Irish teetotalist reformer (1790–1856)

Theobald Mathew (10 October 1790 – 8 December 1856) was an Irish Catholic priest, member of the Order of Friars Minor Capuchin, and teetotalist reformer, popularly known as Father Mathew. He was born at Thomastown, near Golden, County Tipperary, on 10 October 1790, to James Mathew and his wife Anne, daughter of George Whyte, of Cappaghwhyte. Of the family of the Earls Landaff (his father, James, was a first cousin of Thomas Mathew, father of the first earl), he was a kinsman of the clergyman Arnold Mathew.

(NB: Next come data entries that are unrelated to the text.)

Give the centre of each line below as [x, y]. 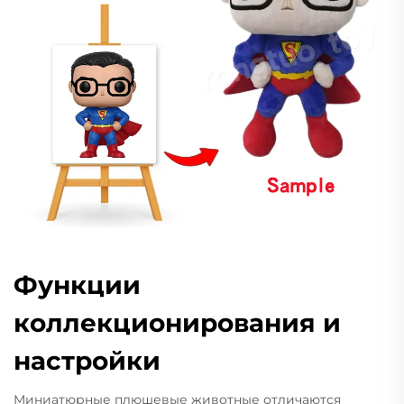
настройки [87, 360]
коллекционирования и [177, 322]
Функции [77, 285]
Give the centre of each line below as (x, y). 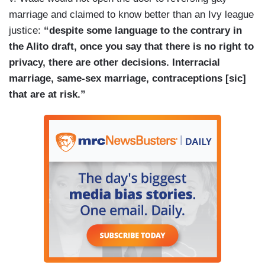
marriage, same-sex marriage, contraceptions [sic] (127, 79)
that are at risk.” (49, 95)
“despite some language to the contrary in (143, 31)
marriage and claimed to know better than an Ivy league (131, 15)
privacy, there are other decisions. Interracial (114, 63)
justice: (26, 31)
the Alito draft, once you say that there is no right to (131, 47)
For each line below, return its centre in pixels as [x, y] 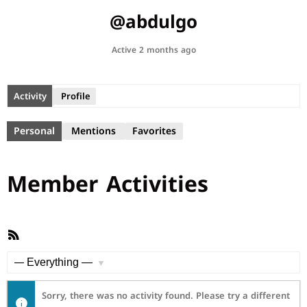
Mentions [94, 131]
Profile [75, 96]
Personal [34, 131]
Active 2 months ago [153, 50]
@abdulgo [153, 22]
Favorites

He received his schooling in County Kilkenny, then moved for a short time to Maynooth. From 1808 to 1814 he studied in Dublin, where in the latter year he was ordained to the priesthood. Having entered the Capuchin order, after a brief period of service at Kilkenny, he joined the mission in Cork.

Statues of Mathew stand on St. Patrick's Street, Cork, by J. H. Foley (1864), and on O'Connell Street, Dublin, by Mary Redmond (1893). There is a Fr. Mathew Bridge in Limerick City, named after the temperance reformer when it was rebuilt between 1844 and 1846. The Capuchin church in Cork, Holy Trinity, stands on Father Mathew Quay and was commissioned by him.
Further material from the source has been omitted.